Set down the entries again word for word, without any of the images.

Start of Source data

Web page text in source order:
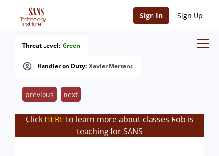
Sign In Sign Up
Handler on Duty: Xavier Mertens
Threat Level: Green
previous next
Click HERE to learn more about classes Rob is
teaching for SANS
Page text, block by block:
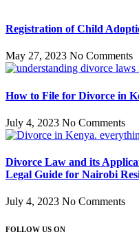
Registration of Child
May 27, 2023 No Comments
How to File for Divorce in
July 4, 2023 No Comments
Divorce Law and its
Legal Guide for Nairobi
July 4, 2023 No Comments
FOLLOW US ON
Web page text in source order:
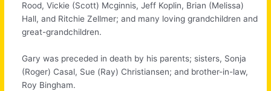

End of Source data

# Response area:
Web page text in source order:
Sign In Sign Up
Handler on Duty: Xavier Mertens
Threat Level: Green
previous next
Click HERE to learn more about classes Rob is
teaching for SANS
Page text, block by block:
Registration of Child
May 27, 2023 No Comments
How to File for Divorce in
July 4, 2023 No Comments
Divorce Law and its
Legal Guide for Nairobi
July 4, 2023 No Comments
FOLLOW US ON
Web page text in source order:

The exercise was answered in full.